Every line below from the one with "mygg-or-na (213, 116, 270, 133)" through the one with "ORDER BY visitId [27, 1029, 86, 1038]" is to be repeated exactly, with no picture among them.

START SOURCE INFORMATION

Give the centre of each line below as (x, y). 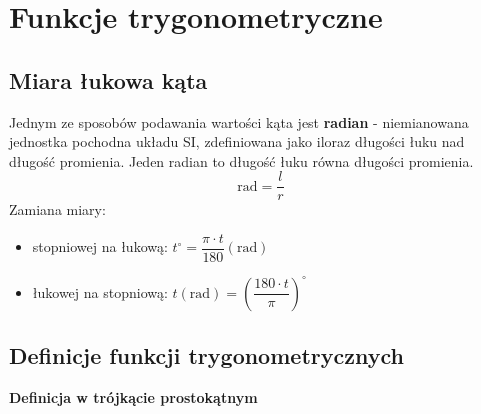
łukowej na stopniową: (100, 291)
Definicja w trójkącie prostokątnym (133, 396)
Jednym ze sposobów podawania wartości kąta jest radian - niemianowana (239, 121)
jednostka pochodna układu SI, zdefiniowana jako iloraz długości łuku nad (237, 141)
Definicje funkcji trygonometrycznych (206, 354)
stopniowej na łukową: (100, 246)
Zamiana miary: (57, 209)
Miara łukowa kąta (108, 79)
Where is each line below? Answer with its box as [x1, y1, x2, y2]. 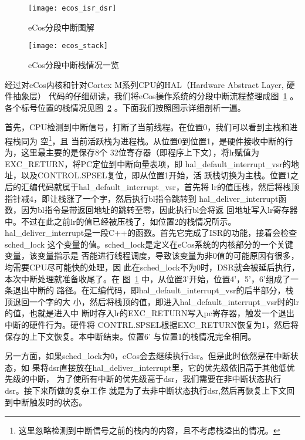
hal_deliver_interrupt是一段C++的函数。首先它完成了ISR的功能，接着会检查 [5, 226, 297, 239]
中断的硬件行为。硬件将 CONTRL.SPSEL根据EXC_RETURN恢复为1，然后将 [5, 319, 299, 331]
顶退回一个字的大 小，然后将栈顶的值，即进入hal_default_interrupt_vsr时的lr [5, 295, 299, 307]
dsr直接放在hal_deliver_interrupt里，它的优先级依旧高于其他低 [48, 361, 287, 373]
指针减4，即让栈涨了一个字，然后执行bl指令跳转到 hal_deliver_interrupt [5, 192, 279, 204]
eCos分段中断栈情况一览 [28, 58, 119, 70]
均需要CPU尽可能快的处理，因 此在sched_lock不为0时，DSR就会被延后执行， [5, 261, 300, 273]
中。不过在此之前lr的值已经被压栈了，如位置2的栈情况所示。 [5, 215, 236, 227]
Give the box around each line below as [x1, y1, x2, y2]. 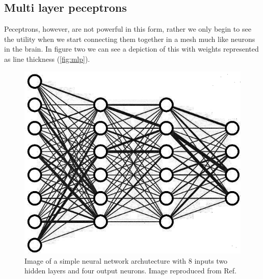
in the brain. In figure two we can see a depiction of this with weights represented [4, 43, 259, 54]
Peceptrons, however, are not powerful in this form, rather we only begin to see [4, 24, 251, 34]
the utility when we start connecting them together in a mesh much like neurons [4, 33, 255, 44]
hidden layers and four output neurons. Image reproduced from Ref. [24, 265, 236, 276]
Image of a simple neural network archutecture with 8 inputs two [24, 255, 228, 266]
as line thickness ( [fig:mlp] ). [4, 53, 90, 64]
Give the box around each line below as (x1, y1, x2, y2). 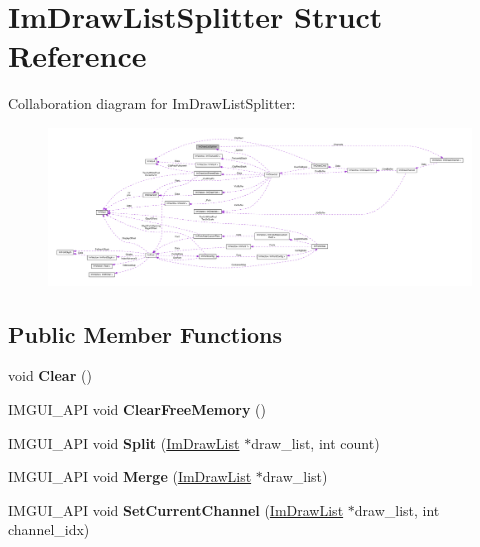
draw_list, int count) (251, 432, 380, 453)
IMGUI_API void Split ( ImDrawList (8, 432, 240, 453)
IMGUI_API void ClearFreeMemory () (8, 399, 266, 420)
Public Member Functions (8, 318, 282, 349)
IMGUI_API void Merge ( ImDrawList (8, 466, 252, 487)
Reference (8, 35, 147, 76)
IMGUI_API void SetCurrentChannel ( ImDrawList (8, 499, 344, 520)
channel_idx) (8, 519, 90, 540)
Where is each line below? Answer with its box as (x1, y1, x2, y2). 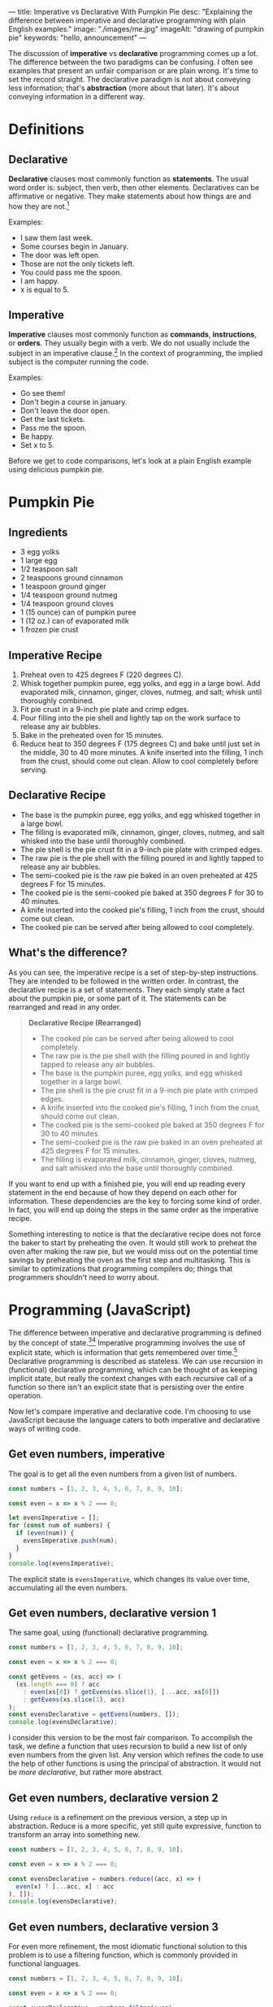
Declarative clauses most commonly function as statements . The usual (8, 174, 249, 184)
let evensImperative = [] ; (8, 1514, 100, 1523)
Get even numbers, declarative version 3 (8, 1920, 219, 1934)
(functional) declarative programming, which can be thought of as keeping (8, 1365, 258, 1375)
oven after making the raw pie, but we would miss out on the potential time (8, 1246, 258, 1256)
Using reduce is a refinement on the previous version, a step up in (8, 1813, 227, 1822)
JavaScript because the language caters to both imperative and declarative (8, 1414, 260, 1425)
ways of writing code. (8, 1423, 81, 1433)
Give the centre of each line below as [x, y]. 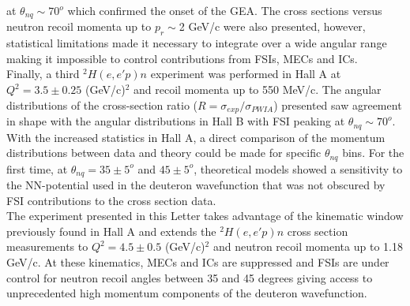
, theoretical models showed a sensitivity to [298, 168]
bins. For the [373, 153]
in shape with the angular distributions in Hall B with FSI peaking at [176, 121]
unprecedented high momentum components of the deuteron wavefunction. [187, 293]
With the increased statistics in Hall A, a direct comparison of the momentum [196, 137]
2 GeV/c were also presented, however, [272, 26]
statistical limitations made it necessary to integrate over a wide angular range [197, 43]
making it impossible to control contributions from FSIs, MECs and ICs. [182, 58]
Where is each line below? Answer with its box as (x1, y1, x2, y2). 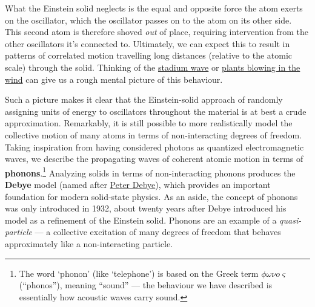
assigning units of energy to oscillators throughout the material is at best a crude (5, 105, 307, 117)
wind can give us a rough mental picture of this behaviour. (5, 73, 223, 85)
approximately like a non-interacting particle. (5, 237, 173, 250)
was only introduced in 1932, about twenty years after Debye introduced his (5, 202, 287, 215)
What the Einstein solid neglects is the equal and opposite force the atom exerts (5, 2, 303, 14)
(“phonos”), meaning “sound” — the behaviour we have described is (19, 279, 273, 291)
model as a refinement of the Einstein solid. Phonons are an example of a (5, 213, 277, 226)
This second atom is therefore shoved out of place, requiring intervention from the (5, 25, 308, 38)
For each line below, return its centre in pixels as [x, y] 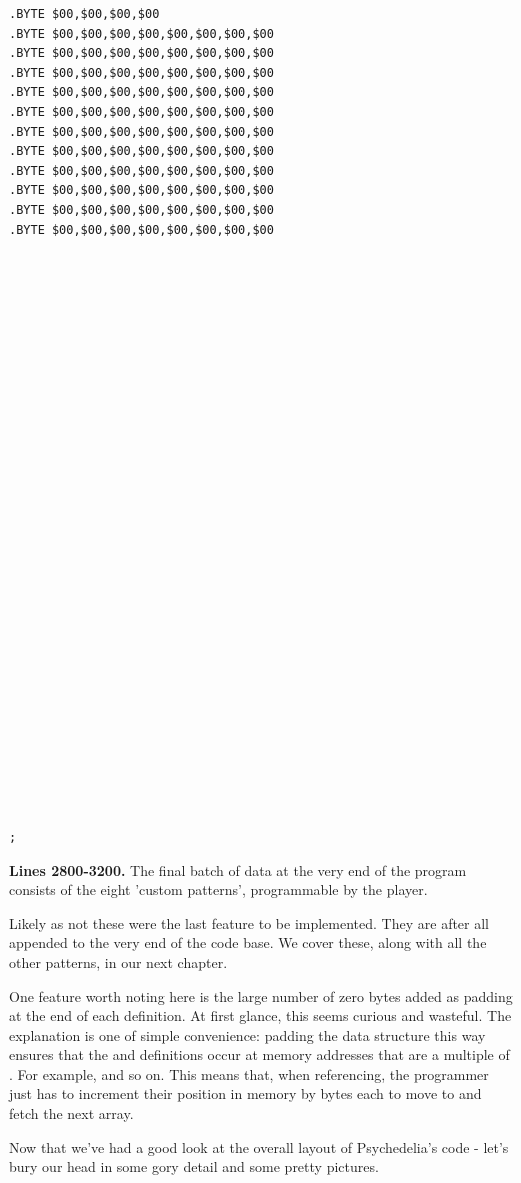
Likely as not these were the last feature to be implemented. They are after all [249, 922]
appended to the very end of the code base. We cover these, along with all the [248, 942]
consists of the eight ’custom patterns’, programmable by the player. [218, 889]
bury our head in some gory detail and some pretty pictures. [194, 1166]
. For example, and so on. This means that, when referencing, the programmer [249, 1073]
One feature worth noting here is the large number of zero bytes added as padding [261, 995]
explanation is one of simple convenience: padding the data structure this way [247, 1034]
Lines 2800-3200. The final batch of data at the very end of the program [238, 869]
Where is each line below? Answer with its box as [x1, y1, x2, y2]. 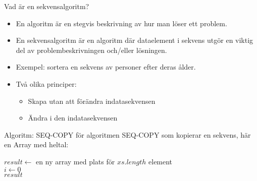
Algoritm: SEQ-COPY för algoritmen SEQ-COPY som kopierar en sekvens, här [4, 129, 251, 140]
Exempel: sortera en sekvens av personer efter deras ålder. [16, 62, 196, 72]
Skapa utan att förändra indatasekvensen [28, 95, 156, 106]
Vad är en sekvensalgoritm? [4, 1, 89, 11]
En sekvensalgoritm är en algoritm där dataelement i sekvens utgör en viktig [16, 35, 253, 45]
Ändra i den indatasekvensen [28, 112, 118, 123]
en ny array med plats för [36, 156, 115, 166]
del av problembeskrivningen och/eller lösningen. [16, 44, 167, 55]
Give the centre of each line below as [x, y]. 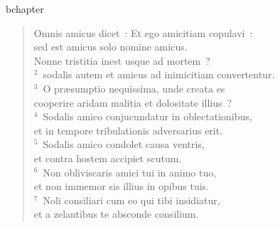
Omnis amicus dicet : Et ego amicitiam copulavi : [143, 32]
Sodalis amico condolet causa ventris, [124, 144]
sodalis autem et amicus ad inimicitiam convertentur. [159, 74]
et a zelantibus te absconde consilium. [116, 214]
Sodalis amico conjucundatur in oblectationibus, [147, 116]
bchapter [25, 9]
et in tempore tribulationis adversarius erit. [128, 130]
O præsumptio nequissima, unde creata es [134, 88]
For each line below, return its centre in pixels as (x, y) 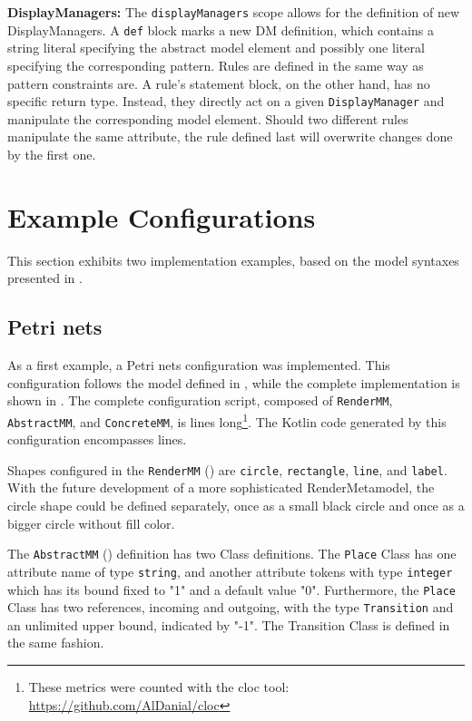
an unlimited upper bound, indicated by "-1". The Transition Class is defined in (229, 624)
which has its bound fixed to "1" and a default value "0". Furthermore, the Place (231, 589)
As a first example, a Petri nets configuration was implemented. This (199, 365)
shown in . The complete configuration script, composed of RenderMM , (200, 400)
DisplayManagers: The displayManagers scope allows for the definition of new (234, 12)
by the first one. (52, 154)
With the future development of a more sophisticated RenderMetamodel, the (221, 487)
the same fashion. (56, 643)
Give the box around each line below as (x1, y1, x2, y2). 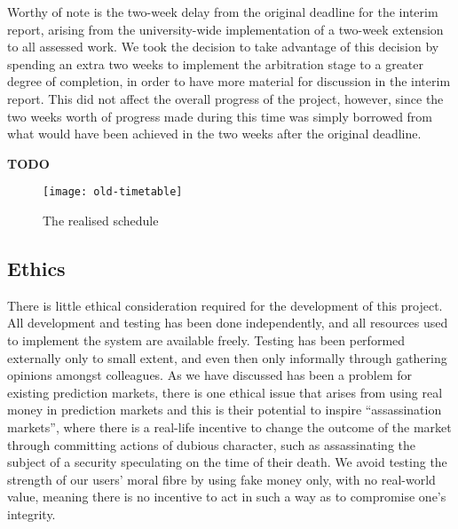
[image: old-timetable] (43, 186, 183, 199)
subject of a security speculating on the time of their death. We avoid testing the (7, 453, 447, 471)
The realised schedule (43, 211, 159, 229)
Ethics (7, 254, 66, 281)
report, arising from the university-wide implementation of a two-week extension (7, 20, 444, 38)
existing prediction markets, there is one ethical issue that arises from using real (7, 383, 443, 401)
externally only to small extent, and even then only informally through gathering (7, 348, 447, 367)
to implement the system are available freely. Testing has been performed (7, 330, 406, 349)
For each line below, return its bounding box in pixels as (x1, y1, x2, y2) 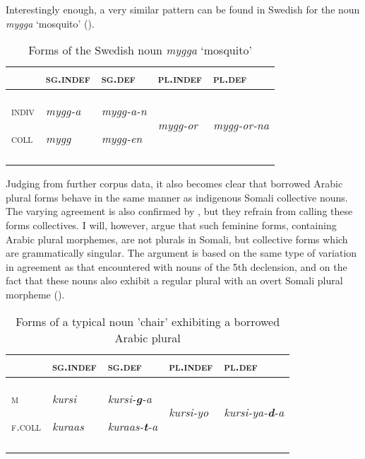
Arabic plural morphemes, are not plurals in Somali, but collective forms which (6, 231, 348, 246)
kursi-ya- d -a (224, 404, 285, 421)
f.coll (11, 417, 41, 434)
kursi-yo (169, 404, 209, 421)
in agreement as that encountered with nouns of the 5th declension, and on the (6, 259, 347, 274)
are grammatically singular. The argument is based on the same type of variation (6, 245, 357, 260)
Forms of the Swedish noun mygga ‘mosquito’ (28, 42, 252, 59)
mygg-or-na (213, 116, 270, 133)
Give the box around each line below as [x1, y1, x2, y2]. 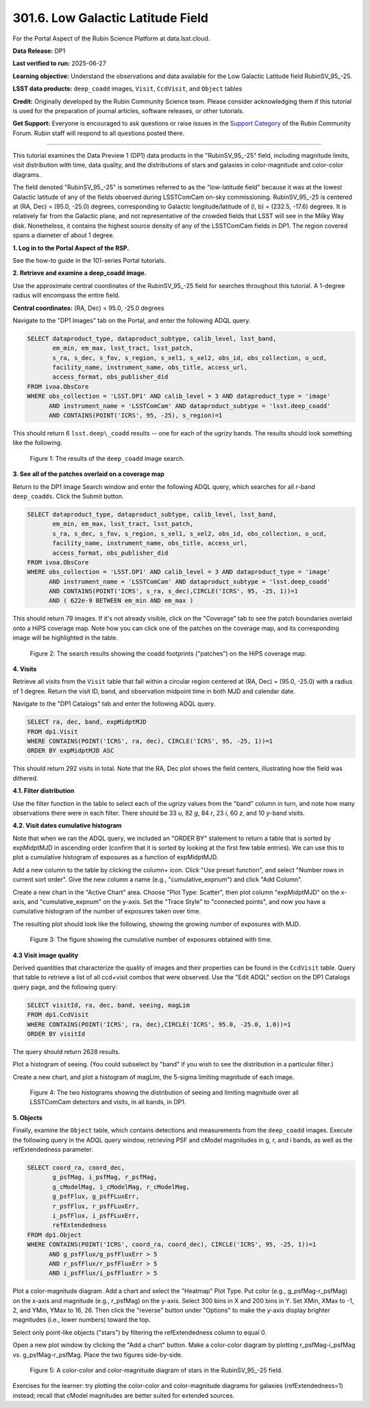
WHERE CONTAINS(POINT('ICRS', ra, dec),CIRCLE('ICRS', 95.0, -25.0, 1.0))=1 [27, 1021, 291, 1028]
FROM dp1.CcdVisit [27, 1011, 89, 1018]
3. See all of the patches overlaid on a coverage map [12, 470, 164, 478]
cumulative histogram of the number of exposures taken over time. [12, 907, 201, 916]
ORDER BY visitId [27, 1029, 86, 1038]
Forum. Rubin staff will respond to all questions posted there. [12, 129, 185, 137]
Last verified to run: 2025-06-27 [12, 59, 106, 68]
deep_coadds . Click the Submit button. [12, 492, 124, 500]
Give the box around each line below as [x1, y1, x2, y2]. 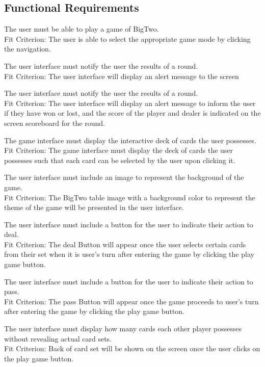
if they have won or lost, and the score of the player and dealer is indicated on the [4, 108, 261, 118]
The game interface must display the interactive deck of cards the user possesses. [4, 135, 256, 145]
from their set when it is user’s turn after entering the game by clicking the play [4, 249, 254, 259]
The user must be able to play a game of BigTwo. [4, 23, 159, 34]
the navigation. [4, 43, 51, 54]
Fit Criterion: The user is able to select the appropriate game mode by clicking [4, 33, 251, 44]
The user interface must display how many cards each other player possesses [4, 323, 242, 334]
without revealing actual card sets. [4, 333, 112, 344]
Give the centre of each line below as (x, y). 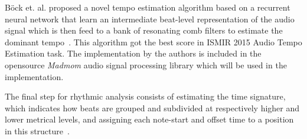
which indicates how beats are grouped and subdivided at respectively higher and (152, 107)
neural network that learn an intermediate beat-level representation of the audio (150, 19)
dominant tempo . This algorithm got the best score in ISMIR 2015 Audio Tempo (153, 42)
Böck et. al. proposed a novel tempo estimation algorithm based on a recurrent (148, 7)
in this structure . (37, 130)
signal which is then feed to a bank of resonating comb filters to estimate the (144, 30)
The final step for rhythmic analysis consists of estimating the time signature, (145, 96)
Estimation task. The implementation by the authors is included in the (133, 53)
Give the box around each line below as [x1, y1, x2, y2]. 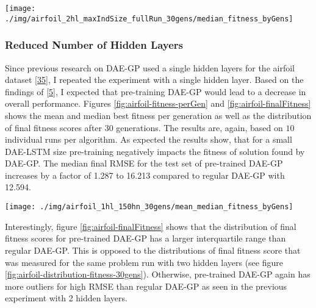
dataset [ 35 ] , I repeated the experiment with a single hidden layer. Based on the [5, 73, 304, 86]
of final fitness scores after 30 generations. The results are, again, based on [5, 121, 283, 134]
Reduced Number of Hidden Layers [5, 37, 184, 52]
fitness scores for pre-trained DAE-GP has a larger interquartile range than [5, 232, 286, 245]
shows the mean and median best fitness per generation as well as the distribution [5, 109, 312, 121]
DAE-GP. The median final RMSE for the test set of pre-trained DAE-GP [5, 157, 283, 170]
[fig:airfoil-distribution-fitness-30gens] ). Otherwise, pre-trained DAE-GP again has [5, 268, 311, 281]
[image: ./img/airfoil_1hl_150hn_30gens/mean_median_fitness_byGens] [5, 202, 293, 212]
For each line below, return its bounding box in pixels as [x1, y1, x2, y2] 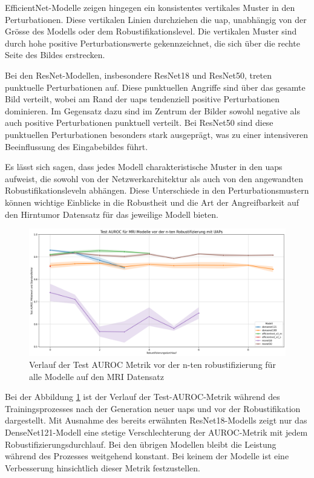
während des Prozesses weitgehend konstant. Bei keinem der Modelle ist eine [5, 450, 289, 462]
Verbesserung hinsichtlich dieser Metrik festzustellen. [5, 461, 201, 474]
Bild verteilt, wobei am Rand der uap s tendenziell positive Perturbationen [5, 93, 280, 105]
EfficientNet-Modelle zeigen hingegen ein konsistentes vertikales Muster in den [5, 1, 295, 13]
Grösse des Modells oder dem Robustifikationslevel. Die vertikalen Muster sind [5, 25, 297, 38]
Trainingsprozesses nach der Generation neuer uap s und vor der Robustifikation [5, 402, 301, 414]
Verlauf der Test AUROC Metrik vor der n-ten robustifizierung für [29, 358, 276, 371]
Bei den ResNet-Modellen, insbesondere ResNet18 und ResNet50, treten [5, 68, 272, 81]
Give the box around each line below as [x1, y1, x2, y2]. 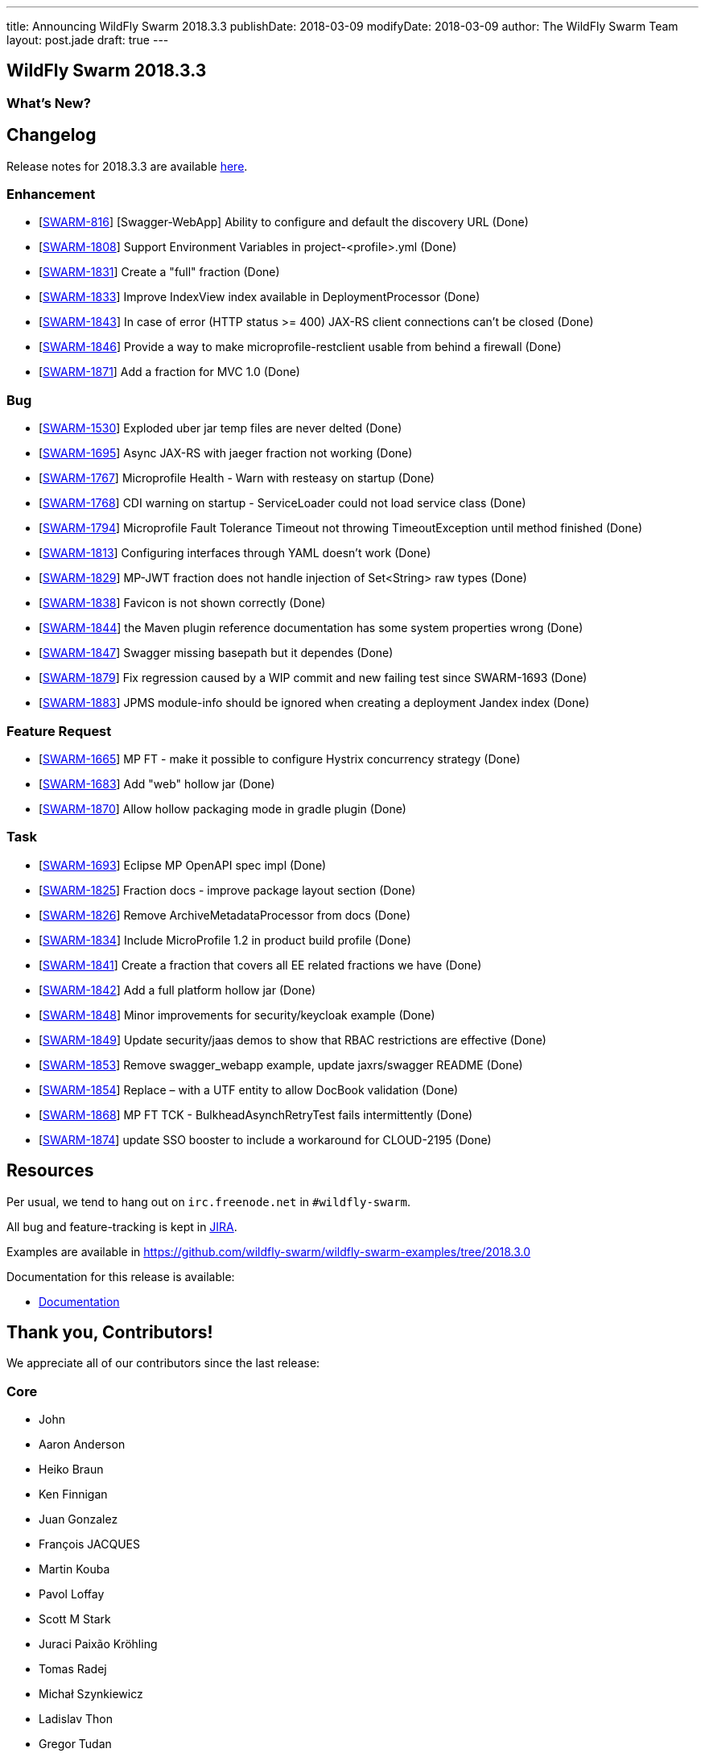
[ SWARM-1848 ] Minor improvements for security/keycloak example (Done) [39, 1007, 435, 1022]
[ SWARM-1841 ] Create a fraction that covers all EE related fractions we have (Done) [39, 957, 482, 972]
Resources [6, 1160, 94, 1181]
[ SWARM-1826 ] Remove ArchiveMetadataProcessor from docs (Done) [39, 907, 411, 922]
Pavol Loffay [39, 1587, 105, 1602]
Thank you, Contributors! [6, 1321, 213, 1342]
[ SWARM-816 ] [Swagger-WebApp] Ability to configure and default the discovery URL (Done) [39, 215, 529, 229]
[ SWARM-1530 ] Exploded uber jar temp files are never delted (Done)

END SOURCE INFORMATION

### SOLUTION BELOW
mygg-or-na (213, 116, 270, 133)
Give the box around each line below as [x1, y1, x2, y2]. 
WHERE CONTAINS(POINT('ICRS', ra, dec),CIRCLE('ICRS', 95.0, -25.0, 1.0))=1 [27, 1021, 291, 1028]
FROM dp1.CcdVisit [27, 1011, 89, 1018]
3. See all of the patches overlaid on a coverage map [12, 470, 164, 478]
cumulative histogram of the number of exposures taken over time. [12, 907, 201, 916]
ORDER BY visitId [27, 1029, 86, 1038]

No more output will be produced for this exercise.